Paradise, I am so sorry to hear what happened to you, it must have been awful. Actually, awful doesn't really cut it. If you are feeling the need to unravel your feelings and straighten your head out a bit, it might help to talk to Samaritans. They are completely confidential, non-judgemental people who are anonymously at the end of the phone so you can get things off your chest. Hearing a real voice discussing all this with you might really help. It would also show you that people will believe you, and people do care.

Twinklestein · 06/10/2014 22:59

I've never met a sex attack victim (I should use the term 'survivor') who didn't feel guilty, or blame themselves in some way.

The guilt feeling is not because you did anything wrong, that's how sex attacks make people feel, all people, not just you.

People tend to internalise the horrible feelings and think 'because I feel this I must have done something wrong, or I must be a bad person'. But you feel like this only because someone did something horrific to you.

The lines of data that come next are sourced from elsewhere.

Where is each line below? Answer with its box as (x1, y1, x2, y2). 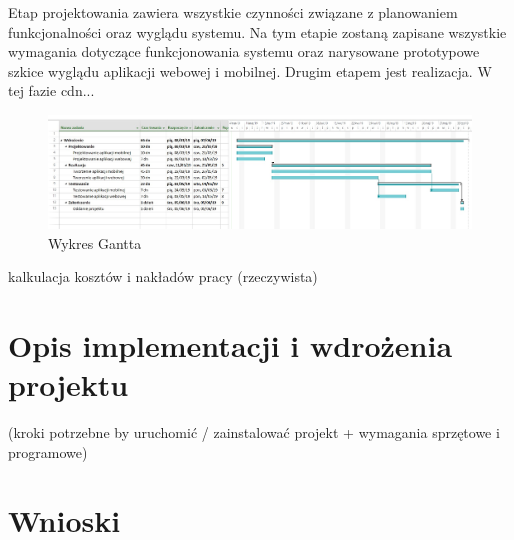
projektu (8, 364, 129, 405)
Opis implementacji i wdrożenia (8, 324, 453, 365)
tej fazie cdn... (8, 80, 95, 101)
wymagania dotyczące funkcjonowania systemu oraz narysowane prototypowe (8, 41, 480, 62)
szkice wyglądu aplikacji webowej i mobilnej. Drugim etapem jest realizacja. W (8, 60, 492, 81)
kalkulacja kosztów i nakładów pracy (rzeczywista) (8, 266, 318, 287)
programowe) (8, 441, 88, 462)
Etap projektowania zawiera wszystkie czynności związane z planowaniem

Paradisetarmaced · 06/10/2014 23:08

Thank you for your responses. I'm going to sleep on it.

OP posts:
titchywitchy · 07/10/2014 10:33

How are you feeling today OP?

Lucylloyd13 · 07/10/2014 10:38

What an awful experience.

Only you can judge whether reporting this will help you or not.

But I would say this. Men who do this, do this. He appears a respected local employer. Other women may suffer as a result. going through this may help and protect others.